Note that since `SPARQLWrapper.queries` runs async code under the hood, httpx client sharing or configuration requires setting `aclient` or `aclient_config` in the respective `SPARQLWrapper`."

If an `httpx.AsyncClient` is supplied, the client will be closed after the first call to `SPARQLWrapper.queries`.

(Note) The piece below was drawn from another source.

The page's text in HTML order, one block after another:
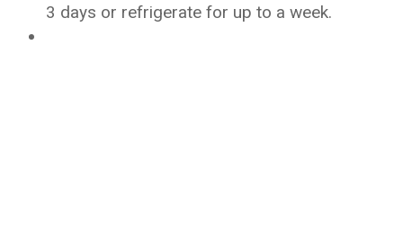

User code that wants to run multiple calls to `queries` can still exert control over the client by using `aclient_config`. For finer control over concurrent query execution, use the async interface.

---
### Response Streaming

HTTP Responses can be streamed using the `SPARQLWrapper.query_stream` and `SPARQLWrapper.aquery_stream` Iterators.


```python
from sparqlx import SPARQLWrapper

sparqlwrapper = SPARQLWrapper(
	endpoint="https://query.wikidata.org/bigdata/namespace/wdq/sparql",
)

stream: Iterator[bytes] = sparqlwrapper.query_stream(
	"select * where {?s ?p ?o} limit 10000"
)

astream: AsyncIterator = sparqlwrapper.aquery_stream(
	"select * where {?s ?p ?o} limit 10000"
)
```

The streaming method and chunk size (for chunked responses) can be controlled with the `streaming_method` and `chunk_size` parameters respectively.


---
### Context Managers

`SPARQLWrapper` also implements the context manager protocol. This can be useful in two ways:

- Managed Client: Unless an httpx client is passed, `SPARQLWrapper` creates and manages clients internally. In that case, the context manager uses a single client per context and enables connection pooling within the context.
- Supplied Client: If an httpx client is passed, `SPARQLWrapper` will use that client instance and calling code is responsible for client management. In that case, the context manager will manage the supplied client.

```python
from sparqlx import SPARQLWrapper

sparqlwrapper = SPARQLWrapper(
	endpoint="https://query.wikidata.org/bigdata/namespace/wdq/sparql",
)

with sparqlwrapper as context_wrapper:
	result: httpx.Response = context_wrapper.query("select * where {?s ?p ?o} limit 10")
```

```python
import httpx
from sparqlx import SPARQLWrapper

client = httpx.Client()

sparqlwrapper = SPARQLWrapper(
	endpoint="https://query.wikidata.org/bigdata/namespace/wdq/sparql", client=client
)

with sparqlwrapper as context_wrapper:
	result: httpx.Response = context_wrapper.query("select * where {?s ?p ?o} limit 10")

	print(client.is_closed)  # False
print(client.is_closed)  # True
```

---
### Update Operations
SPARQL 1.1 Protocol Update Operations are supported and follow the same API structure as Query Operations.

The following methods implement SPARQL Update Operations:

- `SPARQLWrapper.update`
- `SPARQLWrapper.aupdate`
- `SPARQLWrapper.updates`

Update Operations can also be run from a `SPARQLWrapper` context manager.